You can say that, C is a B. To understand it better think on the following declaration:
class Employee extends Object {
}
Every Employee is an Object so the cast will succeed, actually is it so clear that it will succeed that you don't even need to put the cast operator ().
Employee e = new Employee();
Object o = ( Object ) e; // or much better:
Object o2 = e; // no cast needed when assigning to superclass.
But not necessarily an Object is an Employee.
Object o = ....
Employee e = ( Employee ) o; // will fail if o was not created as an Employee.
That's why A a = ( E ) c; fail, because, the reference c was not created as an E
I hope that helps.
ClassCastException at A a = (E)c;
Without actually trying it, I'll go out on a limb and say that this line will cause two compiler errors:
C c = (C)(B)c;
You're declaring the variable 'c' twice.
You can't cast from B to C.
And if you actually put a double cast like that into a real project, then you deserve to get your ass kicked.

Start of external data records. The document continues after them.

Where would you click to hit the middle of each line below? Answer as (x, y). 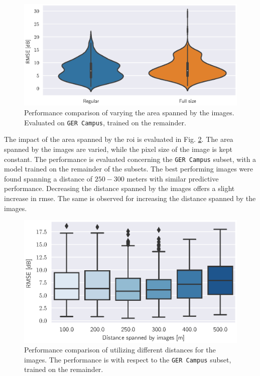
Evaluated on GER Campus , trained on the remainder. (105, 122)
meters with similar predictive (173, 178)
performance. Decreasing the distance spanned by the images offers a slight (119, 188)
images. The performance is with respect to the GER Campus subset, (128, 359)
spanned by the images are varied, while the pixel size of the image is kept (118, 149)
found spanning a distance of (48, 178)
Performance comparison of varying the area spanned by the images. (129, 113)
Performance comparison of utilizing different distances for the (120, 350)
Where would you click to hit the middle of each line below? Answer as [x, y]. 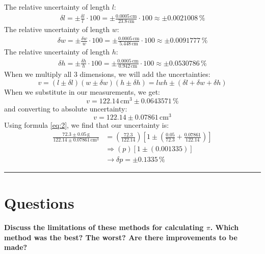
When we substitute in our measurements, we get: [82, 91]
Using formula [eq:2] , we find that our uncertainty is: [87, 125]
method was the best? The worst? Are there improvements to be [121, 237]
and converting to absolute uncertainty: [66, 108]
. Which [224, 227]
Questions [39, 202]
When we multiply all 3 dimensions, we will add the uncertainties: [107, 74]
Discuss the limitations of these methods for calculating [104, 227]
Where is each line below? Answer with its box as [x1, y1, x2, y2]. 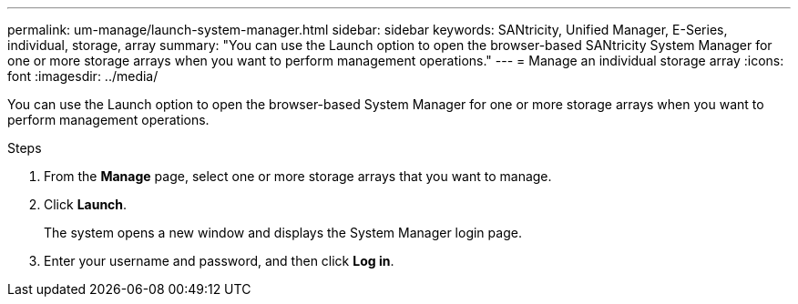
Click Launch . [44, 197, 128, 212]
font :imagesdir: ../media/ [7, 68, 159, 84]
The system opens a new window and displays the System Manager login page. [44, 225, 522, 240]
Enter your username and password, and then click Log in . [44, 253, 394, 269]
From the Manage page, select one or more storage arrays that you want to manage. [44, 168, 552, 184]

The object c is created as a new C. Since C extends B it is no problem assigning it to a variable of type B. However C knows nothing about E, so you can't cast here. You can only do this with super-classes. Since A is the absolute top level it is fine to assign any objects of the types you have defined to it.
I think there's no output. Because you didn't tell it where the entry point is.
If you did specify the main class as D E, there would still be no output since all those classes extend an empty class.